Saturday, April 6, 2013

Permission and the "how" of things

It's strange how knowing the "how" of something can be so powerful.

Sometimes it's liberating. For example, my sister – step-sister, actually, but that matters only in that we don't share genetic material – is an absolutely lovely person. Seen in photos, she can be intimidating: she is tall, slim, beautiful, fit, and .. well, if you saw her, you'd understand why on a trip when we were kids a small Jamaican boy ran after us and desperately tried to buy her from me with a large outstretched handful of (presumably) drugs. (He was like 10, his brain had just fallen out of his head.)

The point is, without context or familiarity, something that powerful (i.e., a presence like my sister's) can evoke unbalanced responses.

What people come to realize is that perhaps my sister's greatest inborn strength is that she seems truly natural to herself. Over the years, she's had to work hard to get where she is, to become who she is, but somehow she's only seemed to grow more available to others while she's done this.

The result is that you should really see her enter a room of mixed friends and strangers – first, everyone notices. But any sense that she'd take that reaction and use it evaporates immediately: she's happy to be there, to see people, to interact. She's not there to be distracted, or to be seen, or to act.

Her easygoing nature and lack of anxiety dispel a lot of distracting vibes around her.  People warm as she talks to them and, you know, allows them to respond. They realize that she's not going to start acting ... well, she could get away with a lot, you might say.  

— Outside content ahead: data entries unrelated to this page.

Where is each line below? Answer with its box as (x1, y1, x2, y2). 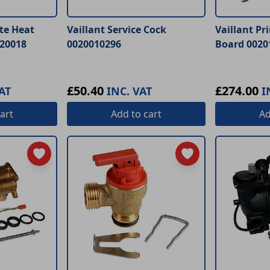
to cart (128, 107, 162, 121)
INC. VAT (107, 84, 152, 99)
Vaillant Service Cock (67, 23, 167, 37)
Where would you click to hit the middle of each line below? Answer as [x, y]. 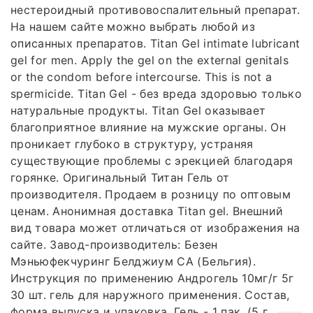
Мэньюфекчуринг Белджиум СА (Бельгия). [133, 262]
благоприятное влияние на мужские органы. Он [148, 128]
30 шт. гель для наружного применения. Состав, [150, 295]
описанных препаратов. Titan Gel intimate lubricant [155, 44]
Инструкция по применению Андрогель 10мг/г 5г [152, 278]
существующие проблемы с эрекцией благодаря [152, 161]
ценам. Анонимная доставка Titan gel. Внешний [147, 211]
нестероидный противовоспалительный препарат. [155, 10]
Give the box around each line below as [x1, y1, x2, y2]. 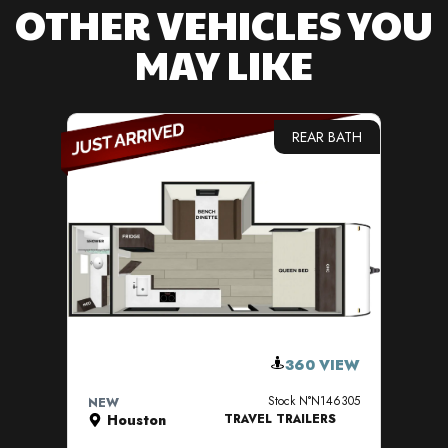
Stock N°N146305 [268, 392, 361, 411]
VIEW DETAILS [161, 342, 288, 369]
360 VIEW [285, 355, 361, 376]
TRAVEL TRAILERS [224, 410, 337, 429]
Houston [107, 410, 167, 431]
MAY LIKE [135, 35, 313, 92]
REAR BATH [292, 127, 363, 148]
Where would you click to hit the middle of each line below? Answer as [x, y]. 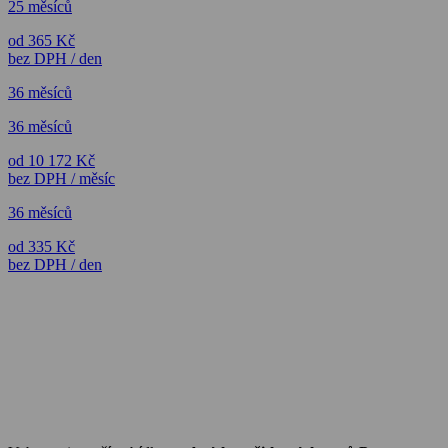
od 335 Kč [41, 246]
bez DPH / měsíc [61, 178]
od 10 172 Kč [51, 160]
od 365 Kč [41, 40]
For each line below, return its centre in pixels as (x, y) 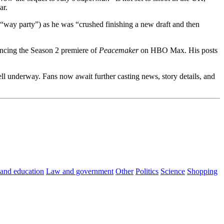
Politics (147, 171)
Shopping (202, 171)
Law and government (80, 171)
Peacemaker (119, 50)
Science (173, 171)
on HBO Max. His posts (178, 50)

But she's not like that, and something about her silently grants a kind of permission to those around her to relax, just a bit. Something in their brains is telling them that this knockout isn't competing with them or about to belittle them, that she's not a threat at all.. and hey, isn't it kind of weird that beautiful people can even be so threatening anyway? Everyone's anxious little mind unclenches in teeny increments.

Now, I don't mention this as a paean to my sister's grace of character, or whatever. Actually, it was just that I saw a different lovely young woman the other day perform a similar thing — enter and effortlessly defuse a room that was suddenly much happier and pleasant with itself for having her in it, and without all of the ego-tumult that happens if people start jockeying for attention. Just, bang, a slightly better room with people who're slightly less on-edge, and therefore better all-around.

It's almost as though people like my sister and this woman can subliminally confer a different idea of what might happen next, and people see a different "how" for the occasion, a way which might not be as tiresome and catty as one had feared.


It is in this frame of mind that I've been considering that in seemingly having so very much of his  "how" – the vectors and pressures in his life, his mechanics of thought – exposed in Zen and the Art of Motorcycle Maintenance, it may be difficult for readers to look and see Robert Pirsig as, at least in part, an (unwittingly?) unreliable narrator.

But I spent too long thinking on permission and anxiety, so we Zen on the morrow.